CS = FFFFh, IP = 0000h, SS = 0000h, SP = 0000h, DS = 0000h, ES = 0000h
Di conseguenza, all'accensione (o al riavvio) del computer, la CPU tenta di eseguire l'istruzione che si trova all'indirizzo logico CS:IP=FFFFh:0000h; se vogliamo sapere quale istruzione è presente a tale indirizzo possiamo servirci, ad esempio, del programma DEBUG disponibile in ambiente DOS. La Figura 2.2 illustra l'output prodotto dal comando u (unassemble) di DEBUG su un vecchio PC dotato di CPU 8088. Come possiamo notare, all'indirizzo logico FFFFh:0000h è presente l'istruzione:
JMP F000:E05B
Si tratta quindi di un FAR jump all'indirizzo logico F000h:E05Bh; tale indirizzo logico può essere scritto anche come FE00h:005Bh e quindi appartiene proprio all'area di memoria da 8 KiB riservata alla ROM BIOS dei PC di classe XT!
Come si può intuire, all'indirizzo logico FE00h:005Bh inizia il codice del BIOS relativo al POST; da questo momento parte quindi la fase di autodiagnosi e inizializzazione dell'hardware.

Una CPU (come la 80386, 80486, 80586) con address bus a 32 linee, può indirizzare un massimo di 232=4 GiB di RAM compresa tra gli indirizzi fisici 00000000h e FFFFFFFFh; in tal caso, l'ultimo paragrafo di memoria è quello compreso tra gli indirizzi fisici FFFFFFF0h e FFFFFFFFh.
Questa situazione fa nascere subito un dubbio legato al fatto che un PC con address bus a 32 linee può anche non disporre di 4 GiB di RAM; come è possibile allora che la CPU possa eseguire una istruzione che si trova all'indirizzo fisico FFFFFFF0h?
Il problema è stato risolto facendo in modo che tale indirizzo venga mappato, non in RAM, bensì su una memoria EPROM; all'interno della EPROM, il produttore del PC può inserire tutte le necessarie istruzioni di inizializzazione.

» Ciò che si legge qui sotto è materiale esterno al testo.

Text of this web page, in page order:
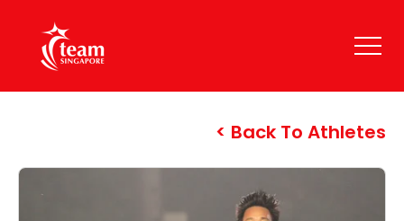
Back To Athletes
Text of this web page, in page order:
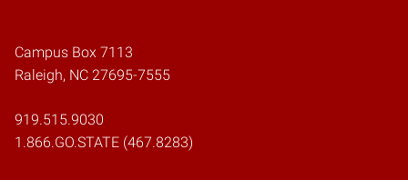
Campus Box 7113
Raleigh, NC 27695-7555
919.515.9030
1.866.GO.STATE (467.8283)
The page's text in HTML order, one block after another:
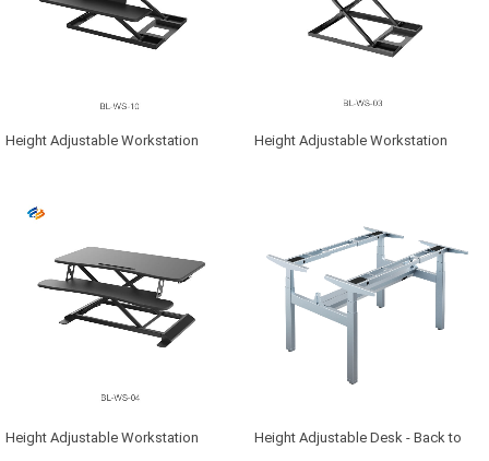
Height Adjustable Workstation Height Adjustable Workstation
Height Adjustable Workstation
Height Adjustable Desk - Back to
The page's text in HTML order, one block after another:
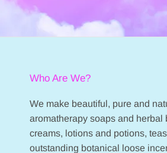
Who Are We?
We make beautiful, pure and
aromatherapy soaps and herbal
creams, lotions and potions,
outstanding botanical loose
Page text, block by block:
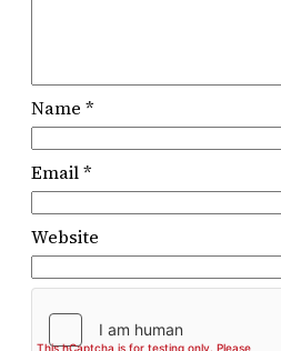
Name *
Email*
Website
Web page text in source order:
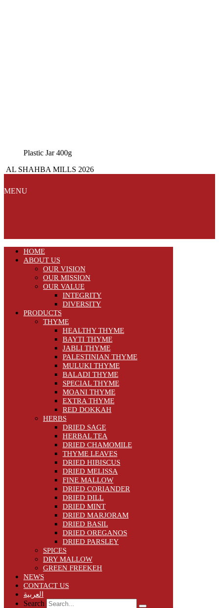
Plastic Jar 400g
AL SHAHBA MILLS 2026
MENU
HOME
ABOUT US
OUR VISION
OUR MISSION
OUR VALUE
INTEGRITY
DIVERSITY
PRODUCTS
THYME
HEALTHY THYME
BAYTI THYME
JABLI THYME
PALESTINIAN THYME
MULUKI THYME
BALADI THYME
SPECIAL THYME
MOANI THYME
EXTRA THYME
RED DOKKAH
HERBS
DRIED SAGE
HERBAL TEA
DRIED CHAMOMILE
THYME LEAVES
DRIED HIBISCUS
DRIED MELISSA
FINE MALLOW
DRIED CORIANDER
DRIED DILL
DRIED MINT
DRIED MARJORAM
DRIED BASIL
DRIED OREGANOS
DRIED PARSLEY
SPICES
DRY MALLOW
GREEN FREEKEH
NEWS
CONTACT US
العربية
Search
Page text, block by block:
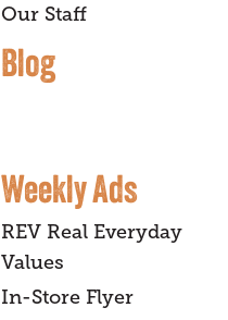
Our Staff
Blog
Weekly Ads
REV Real Everyday
Values
In-Store Flyer
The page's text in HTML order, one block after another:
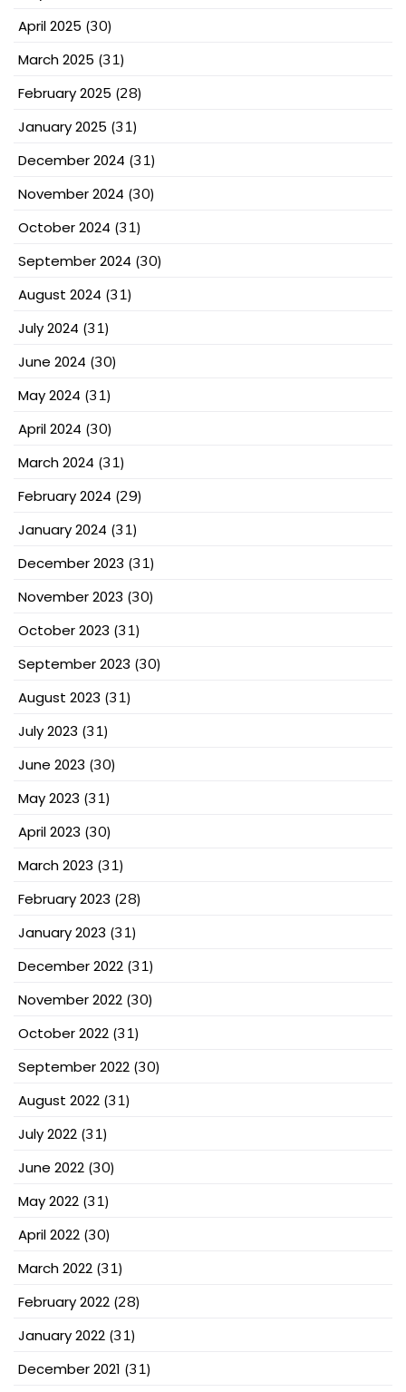
April 2025 (30)
March 2025 (31)
February 2025 (28)
January 2025 (31)
December 2024 (31)
November 2024 (30)
October 2024 (31)
September 2024 (30)
August 2024 (31)
July 2024 (31)
June 2024 (30)
May 2024 (31)
April 2024 (30)
March 2024 (31)
February 2024 (29)
January 2024 (31)
December 2023 (31)
November 2023 (30)
October 2023 (31)
September 2023 (30)
August 2023 (31)
July 2023 (31)
June 2023 (30)
May 2023 (31)
April 2023 (30)
March 2023 (31)
February 2023 (28)
January 2023 (31)
December 2022 (31)
November 2022 (30)
October 2022 (31)
September 2022 (30)
August 2022 (31)
July 2022 (31)
June 2022 (30)
May 2022 (31)
April 2022 (30)
March 2022 (31)
February 2022 (28)
January 2022 (31)
December 2021 (31)
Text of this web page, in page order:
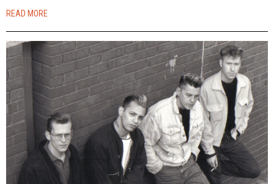
READ MORE
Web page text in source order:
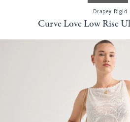
Drapey Rigid
Curve Love Low Rise
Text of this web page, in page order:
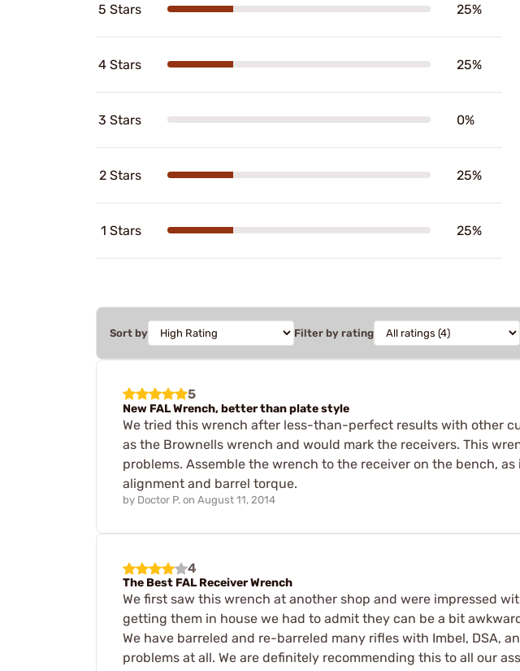
5 Stars 25%
4 Stars 25%
3 Stars 0%
2 Stars 25%
1 Stars 25%
Sort by Filter by rating
5
New FAL Wrench, better than plate style
We tried this wrench after less-than-perfect results with other
as the Brownells wrench and would mark the receivers. This
problems. Assemble the wrench to the receiver on the bench,
alignment and barrel torque.
by Doctor P. on August 11, 2014
4
The Best FAL Receiver Wrench
We first saw this wrench at another shop and were impressed
getting them in house we had to admit they can be a bit
We have barreled and re-barreled many rifles with Imbel, DSA,
problems at all. We are definitely recommending this to all our
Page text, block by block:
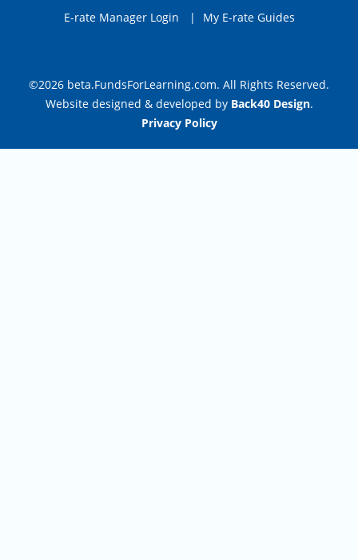
E-rate Manager Login | My E-rate Guides
©2026 beta.FundsForLearning.com. All Rights Reserved.
Website designed & developed by Back40 Design.
Privacy Policy
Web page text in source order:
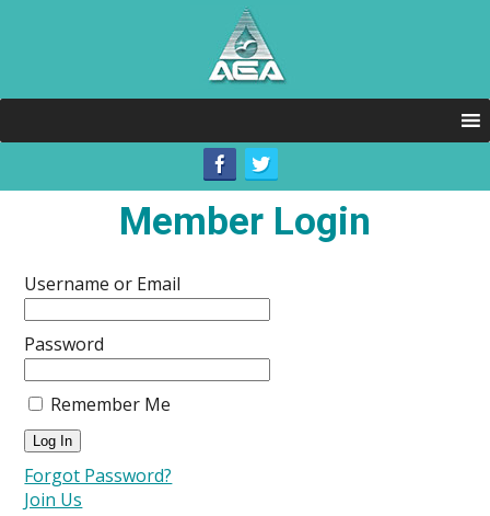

Per poter accedere all'indirizzo fisico FFFFFFF0h, la CPU si "autoinizializza" in una particolare modalità chiamata big real mode; in pratica, la CPU lavora in modalità reale, ma può gestire componenti Offset a 32 bit in modo da poter indirizzare sino a 4 GiB di memoria fisica!
Come vedremo nella apposita sezione di questo sito, in big real mode o in protected mode, un registro di segmento non contiene una componente Seg, bensì un cosiddetto selettore di segmento la cui struttura è illustrata in Figura 2.3. Per il momento ci interessa sapere che i 13 bit del campo INDICE contengono l'indice di uno tra i possibili 213=8192 elementi di una apposita tabella presente in memoria; ciascun elemento prende il nome di descrittore di segmento e, come si intuisce dal nome, contiene la descrizione completa del segmento di programma a cui il selettore di segmento fa riferimento.
Una delle informazioni contenute nel descrittore di segmento è il cosiddetto base address che specifica l'indirizzo fisico a 32 bit da cui inizia il relativo segmento di programma; i vari indirizzi fisici a cui la CPU deve accedere si ottengono sommando il base address al contenuto a 32 bit del registro puntatore utilizzato. Nel caso, ad esempio, dell'indirizzo specificato dalla coppia DS:ESI, la CPU accede al descrittore di segmento associato a DS e somma il relativo base address con il contenuto di ESI.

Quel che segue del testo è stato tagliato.